PROBLEM DETAILS: Within the entries below, find the portion that opens with the line containing "fair, and transparent" and closes with the line containing "transparent means, in". Retype that portion exactly and only.

DATA TO PROCESS:
== Segment start ==
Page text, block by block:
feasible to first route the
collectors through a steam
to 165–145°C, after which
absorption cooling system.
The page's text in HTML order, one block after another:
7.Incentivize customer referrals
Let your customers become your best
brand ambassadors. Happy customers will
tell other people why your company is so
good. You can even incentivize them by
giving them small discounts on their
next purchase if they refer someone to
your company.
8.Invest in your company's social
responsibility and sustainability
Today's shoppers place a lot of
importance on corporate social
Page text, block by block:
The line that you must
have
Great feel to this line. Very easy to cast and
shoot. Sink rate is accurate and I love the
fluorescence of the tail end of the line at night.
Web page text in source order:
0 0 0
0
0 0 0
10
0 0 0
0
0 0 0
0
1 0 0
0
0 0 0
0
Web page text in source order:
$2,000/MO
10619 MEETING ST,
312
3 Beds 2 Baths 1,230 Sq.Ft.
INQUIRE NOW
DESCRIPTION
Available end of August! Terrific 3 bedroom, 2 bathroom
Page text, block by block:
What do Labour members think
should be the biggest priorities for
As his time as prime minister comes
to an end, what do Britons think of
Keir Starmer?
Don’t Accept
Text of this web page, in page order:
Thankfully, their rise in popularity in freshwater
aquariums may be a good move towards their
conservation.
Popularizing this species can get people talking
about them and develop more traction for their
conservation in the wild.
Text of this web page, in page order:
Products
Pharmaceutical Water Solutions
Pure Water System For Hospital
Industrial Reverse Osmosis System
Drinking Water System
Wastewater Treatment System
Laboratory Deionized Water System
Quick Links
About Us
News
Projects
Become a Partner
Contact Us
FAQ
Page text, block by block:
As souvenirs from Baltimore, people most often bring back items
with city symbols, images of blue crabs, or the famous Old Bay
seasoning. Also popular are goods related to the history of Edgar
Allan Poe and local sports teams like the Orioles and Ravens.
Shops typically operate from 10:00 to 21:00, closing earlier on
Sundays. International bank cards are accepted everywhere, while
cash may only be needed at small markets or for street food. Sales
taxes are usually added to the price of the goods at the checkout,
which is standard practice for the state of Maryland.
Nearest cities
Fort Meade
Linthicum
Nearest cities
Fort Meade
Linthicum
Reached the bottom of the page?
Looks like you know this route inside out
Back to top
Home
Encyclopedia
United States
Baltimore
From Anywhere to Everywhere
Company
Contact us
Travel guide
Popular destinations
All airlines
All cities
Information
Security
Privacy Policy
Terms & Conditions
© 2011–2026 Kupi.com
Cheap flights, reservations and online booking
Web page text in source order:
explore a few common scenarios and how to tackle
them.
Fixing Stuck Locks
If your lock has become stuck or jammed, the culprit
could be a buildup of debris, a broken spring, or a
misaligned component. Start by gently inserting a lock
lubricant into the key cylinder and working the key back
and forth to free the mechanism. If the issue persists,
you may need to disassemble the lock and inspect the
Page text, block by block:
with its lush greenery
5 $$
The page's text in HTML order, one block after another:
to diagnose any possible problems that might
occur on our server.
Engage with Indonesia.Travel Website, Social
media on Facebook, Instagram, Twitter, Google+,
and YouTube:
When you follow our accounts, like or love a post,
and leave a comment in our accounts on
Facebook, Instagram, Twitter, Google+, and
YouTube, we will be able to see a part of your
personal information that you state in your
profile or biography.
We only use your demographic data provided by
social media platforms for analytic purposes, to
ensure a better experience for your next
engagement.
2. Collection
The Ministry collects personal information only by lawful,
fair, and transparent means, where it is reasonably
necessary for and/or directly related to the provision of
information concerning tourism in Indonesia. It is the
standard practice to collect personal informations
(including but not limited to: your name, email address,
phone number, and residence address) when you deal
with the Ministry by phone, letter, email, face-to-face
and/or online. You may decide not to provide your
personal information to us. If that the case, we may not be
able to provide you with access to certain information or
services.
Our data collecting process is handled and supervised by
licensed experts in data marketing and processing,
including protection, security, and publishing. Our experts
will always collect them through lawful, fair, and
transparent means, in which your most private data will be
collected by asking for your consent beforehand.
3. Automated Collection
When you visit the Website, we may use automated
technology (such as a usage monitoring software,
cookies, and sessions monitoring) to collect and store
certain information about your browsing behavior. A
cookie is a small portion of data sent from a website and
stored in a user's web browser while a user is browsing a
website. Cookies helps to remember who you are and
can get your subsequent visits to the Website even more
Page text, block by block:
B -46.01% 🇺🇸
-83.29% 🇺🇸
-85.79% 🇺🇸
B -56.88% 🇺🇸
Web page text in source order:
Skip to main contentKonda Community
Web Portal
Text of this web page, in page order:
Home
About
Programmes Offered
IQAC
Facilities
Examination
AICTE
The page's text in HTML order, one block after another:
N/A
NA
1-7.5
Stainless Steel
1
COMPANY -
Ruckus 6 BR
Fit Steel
== Segment end ==
== Segment start ==
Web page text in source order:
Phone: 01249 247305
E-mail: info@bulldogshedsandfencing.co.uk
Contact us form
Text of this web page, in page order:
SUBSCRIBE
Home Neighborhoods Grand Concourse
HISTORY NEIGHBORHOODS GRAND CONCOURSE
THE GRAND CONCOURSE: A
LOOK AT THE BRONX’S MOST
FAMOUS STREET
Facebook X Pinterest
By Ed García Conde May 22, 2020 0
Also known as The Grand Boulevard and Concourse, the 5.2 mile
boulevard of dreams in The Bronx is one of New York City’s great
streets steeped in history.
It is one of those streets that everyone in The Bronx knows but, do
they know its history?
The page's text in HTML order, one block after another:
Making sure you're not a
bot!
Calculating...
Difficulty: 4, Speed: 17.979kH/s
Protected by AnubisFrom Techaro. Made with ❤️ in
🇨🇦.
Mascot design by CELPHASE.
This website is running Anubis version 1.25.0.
== Segment end ==
FINAL ANSWER:
fair, and transparent means, where it is reasonably
necessary for and/or directly related to the provision of
information concerning tourism in Indonesia. It is the
standard practice to collect personal informations
(including but not limited to: your name, email address,
phone number, and residence address) when you deal
with the Ministry by phone, letter, email, face-to-face
and/or online. You may decide not to provide your
personal information to us. If that the case, we may not be
able to provide you with access to certain information or
services.
Our data collecting process is handled and supervised by
licensed experts in data marketing and processing,
including protection, security, and publishing. Our experts
will always collect them through lawful, fair, and
transparent means, in which your most private data will be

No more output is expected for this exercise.